Après l'enterrement de son archevêque, l'aumônier Hydultus, pour se conformer aux dernières instructions du défunt prélat, prit le bras droit qu'il avait détaché du corps, le mit respectueusement dans une boite et se disposa à le porter à Plourin.

Étant descendu dans une auberge du bourg paroissial de Brech, diocèse de Vannes, il déposa la précieuse relique dans un bahut que l'hôtesse avait mis à sa disposition pour y serrer ses hardes.

Or, voici qu'un autre voyageur, qui ignorait complètement ce que renfermait le modeste bahut, alla s'asseoir irrespectueusement sur cette châsse improvisée et devint aussitôt muet et perclus de tous ses membres.

Comme personne ne comprenait rien à cet accident, on s'avisa d'ouvrir le meuble et de fouiller parmi les hardes de l'aumônier, et l'on y trouva la sainte relique avec les procès-verbaux authentiques à l'appui.

 

Alors le pauvre homme, se « laissant tomber par terre, demanda pardon à Dieu et à saint Budoc de l'irrévérence qu'il avait commise envers sa relique et puis se leva sain et dispos, louant Dieu et le saint prélat. »

 

Le recteur de la paroisse, qui avait assisté à ce double miracle — le chroniqueur a oublié de nous dire si c'était l'habitude du curé de passer ses soirées à l'auberge de l'endroit ou bien s'il ne s'y est trouvé que... par miracle — s'empara de la clef du coffre et « le lendemain vint avec ses prêtres en solennelle procession, leva la sainte relique qu'il porta en son église, sans la vouloir rendre à l'aumônier ».

 

Cette expropriation forcée pour cause d'utilité publique ne parut pas suffisamment motivée à l'aumônier Hydultus, qui mit tout en œuvre pour amener le curé de Brech à lui restituer son bien.

Mais tout ce qu'il put obtenir, par de grandes importunités, ce fut d'être admis à baiser une dernière fois la précieuse relique, en présence de tous les fidèles.

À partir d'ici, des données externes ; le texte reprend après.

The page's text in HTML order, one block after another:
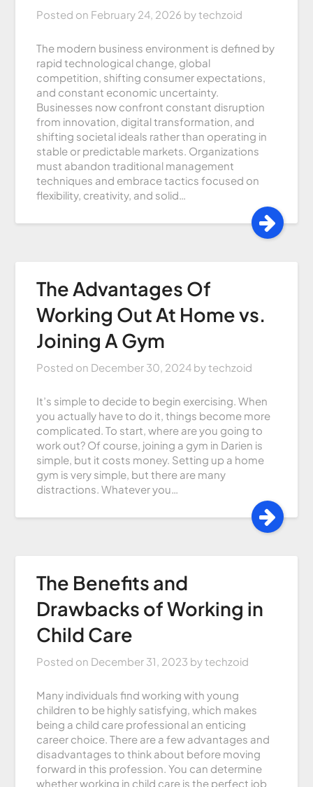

« Il s'approcha donc de l'autel, fit dévotement sa prière et le saint bras lui étant présenté, il prit si bien son temps et ses mesures qu'il attrapa entre ses dents le pouce, le second et le troisième doigt de la main et les mordit si serré qu'il les coupa et emporta à Plourin, donna la bénédiction au peuple de la part de son défunt maître et y laissa ces reliques, qui furent richement enchâssées et soigneusement conservées jusqu'à notre temps, Dieu les ayant honorées de plusieurs grands miracles. »

 

Pendant longtemps les serments requis par ordonnance de justice se prêtaient sur ces reliques de saint Budoc

« qu'on posait à cet effet sur son navire miraculeux et se trouvait que ceux qui juraient faussement ne passaient le jour et an sans être rigoureusement châtiés ».